All mutations in the studied regions seemed to be associated with mild and late-onset hypertrophy, and only in the case of c.906−1G>C together with the missense mutation V1125M, in itself seemingly benign, did the patient appear to present with severe hypertrophy. Cardiac biopsies were not available, and therefore the outcomes of the mutations both at the RNA and protein levels remain speculative. A recent report by Sarikas et al32 demonstrated the impairment of the ubiquitin-protease system (UPS) of truncated cardiac MYBPC potentially resulting in competitive inhibition of other UPS substrates. It should also be noted that NMD should remove transcripts with PTCs that are upstream of the NMD boundary, which is located 50–55 bases 5′ of the last exon–exon junction.33 There are, however, examples of different levels of degradation of nonsense mRNA in various cell types,34 making it unclear to what extent nonsense transcripts are degraded as well as the amount of residual mRNA. Both mechanisms should, by the way of degradation of either mRNA or protein, result in haploinsufficiency, and of any residual truncated cardiac MYBPC only the exon 14 mutations would retain a complete MYBPC motif (S2-binding). The MYBPC3 N-terminus interaction with the S2 region of myosin (Kd of 5 μ M)35 is such that low levels of truncated protein should be insufficient to compete with normal filament-associated protein.36 Therefore, any damage of a potential poisonous peptide would be limited.

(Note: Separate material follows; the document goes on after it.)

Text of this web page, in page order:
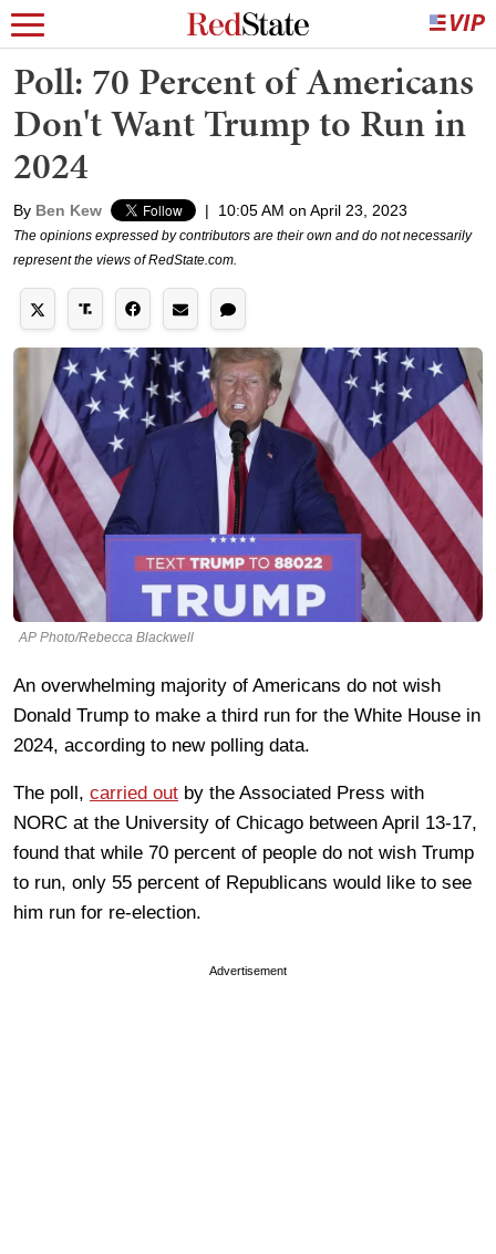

In a clinical genetic setting, the discovery of a mutation prompts three questions: (1) Is the mutation known? (2) Does it co-segregate with the disease in the family? and (3) Is it a conserved residue? We have demonstrated that the use of in silico methods together with the stabilization and long-term storage of peripheral blood leukocytes for later use in RNA studies is useful tool to evaluate the potential effects of mutations on pre-mRNA splicing. Therefore, the practice of drawing blood in RNA-stabilizing solutions should be at least considered when performing genetic screening or beginning larger screening studies. The presence of disease-causing mutations at positions up to 36 nt from the coding regions of MYBPC3 has only been discovered due to the current positioning of PCR primers, and this warrants further examination of intronic variation and has implications for the general approach to genetic screening. Characterization of the regulation involved in micro exon splicing in MYBPC3, as well as TNNT2 and TNNI3, could aid future mutation studies in the correct identification of potential disease-causing mutations. Particularly, identifying to what extent downstream intronic elements or adjacent exons regulate micro exon splicing in MYBPC3 would provide further insights. An understanding of this mechanism could also aid in the improved in silico prediction of micro-exons and provide further knowledge on the occurrence of micro-exons in other genes. In MYBPC3-associated HCM, we suspect that haploinsufficiency is one of the main causes of disease. Therefore, a detailed study of the almost 17 kb of intronic sequence of MYBPC3 seems a natural step in the genetic diagnosis of HCM as opposed to the screening of novel candidate genes.